[[ Provided data open ]]
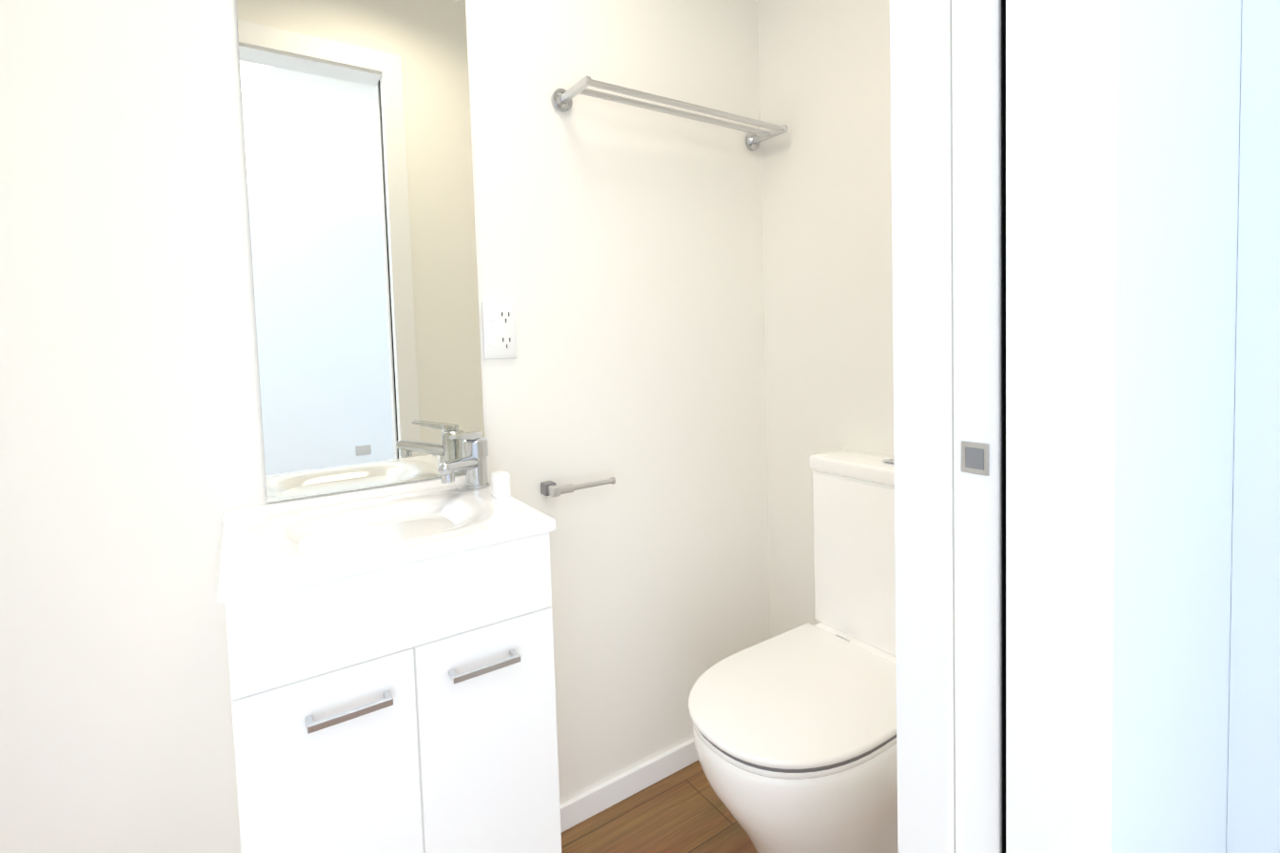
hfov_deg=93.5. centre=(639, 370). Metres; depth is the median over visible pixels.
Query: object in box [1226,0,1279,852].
wall
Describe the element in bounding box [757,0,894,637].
wall
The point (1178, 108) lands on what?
wall
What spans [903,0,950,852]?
door frame
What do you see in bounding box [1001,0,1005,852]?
door frame
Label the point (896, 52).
trim
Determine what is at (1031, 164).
door frame
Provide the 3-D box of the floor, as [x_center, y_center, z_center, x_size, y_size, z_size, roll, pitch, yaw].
[0.371,1.187,-0.279,4.000,0.050,3.720,-4,3,-34]
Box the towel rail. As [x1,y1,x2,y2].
[551,75,787,151]
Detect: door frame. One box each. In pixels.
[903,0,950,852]
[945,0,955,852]
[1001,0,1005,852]
[1005,0,1057,852]
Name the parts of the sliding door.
handle
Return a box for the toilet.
[688,449,898,852]
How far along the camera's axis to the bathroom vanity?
0.89 m
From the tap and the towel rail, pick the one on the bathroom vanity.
the tap
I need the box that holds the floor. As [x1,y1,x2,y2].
[560,759,757,852]
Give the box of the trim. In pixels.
[889,0,910,852]
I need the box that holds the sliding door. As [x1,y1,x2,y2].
[951,0,1002,852]
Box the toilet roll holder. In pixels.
[540,476,615,496]
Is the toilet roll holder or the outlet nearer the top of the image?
the outlet
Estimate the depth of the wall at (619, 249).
1.14 m
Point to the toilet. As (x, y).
(795, 733)
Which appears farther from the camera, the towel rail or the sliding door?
the towel rail
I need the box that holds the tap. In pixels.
[437,432,490,490]
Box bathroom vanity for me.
[216,432,561,852]
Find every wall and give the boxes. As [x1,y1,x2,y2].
[0,0,770,852]
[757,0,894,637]
[1111,0,1241,852]
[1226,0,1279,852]
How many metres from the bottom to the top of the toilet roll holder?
0.028 m
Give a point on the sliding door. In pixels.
(976, 143)
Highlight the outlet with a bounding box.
[481,301,517,358]
[[ Provided data closed ]]
Task objective =
The result should be every line of the data, reproduced exactly, with the images removed.

Finished task =
hfov_deg=93.5. centre=(639, 370). Metres; depth is the median over visible pixels.
Query: object in box [1226,0,1279,852].
wall
Describe the element in bounding box [757,0,894,637].
wall
The point (1178, 108) lands on what?
wall
What spans [903,0,950,852]?
door frame
What do you see in bounding box [1001,0,1005,852]?
door frame
Label the point (896, 52).
trim
Determine what is at (1031, 164).
door frame
Provide the 3-D box of the floor, as [x_center, y_center, z_center, x_size, y_size, z_size, roll, pitch, yaw].
[0.371,1.187,-0.279,4.000,0.050,3.720,-4,3,-34]
Box the towel rail. As [x1,y1,x2,y2].
[551,75,787,151]
Detect: door frame. One box each. In pixels.
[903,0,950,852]
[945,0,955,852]
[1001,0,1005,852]
[1005,0,1057,852]
Name the parts of the sliding door.
handle
Return a box for the toilet.
[688,449,898,852]
How far along the camera's axis to the bathroom vanity?
0.89 m
From the tap and the towel rail, pick the one on the bathroom vanity.
the tap
I need the box that holds the floor. As [x1,y1,x2,y2].
[560,759,757,852]
Give the box of the trim. In pixels.
[889,0,910,852]
I need the box that holds the sliding door. As [x1,y1,x2,y2].
[951,0,1002,852]
Box the toilet roll holder. In pixels.
[540,476,615,496]
Is the toilet roll holder or the outlet nearer the top of the image?
the outlet
Estimate the depth of the wall at (619, 249).
1.14 m
Point to the toilet. As (x, y).
(795, 733)
Which appears farther from the camera, the towel rail or the sliding door?
the towel rail
I need the box that holds the tap. In pixels.
[437,432,490,490]
Box bathroom vanity for me.
[216,432,561,852]
Find every wall and give the boxes. As [x1,y1,x2,y2].
[0,0,770,852]
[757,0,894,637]
[1111,0,1241,852]
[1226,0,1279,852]
How many metres from the bottom to the top of the toilet roll holder?
0.028 m
Give a point on the sliding door. In pixels.
(976, 143)
Highlight the outlet with a bounding box.
[481,301,517,358]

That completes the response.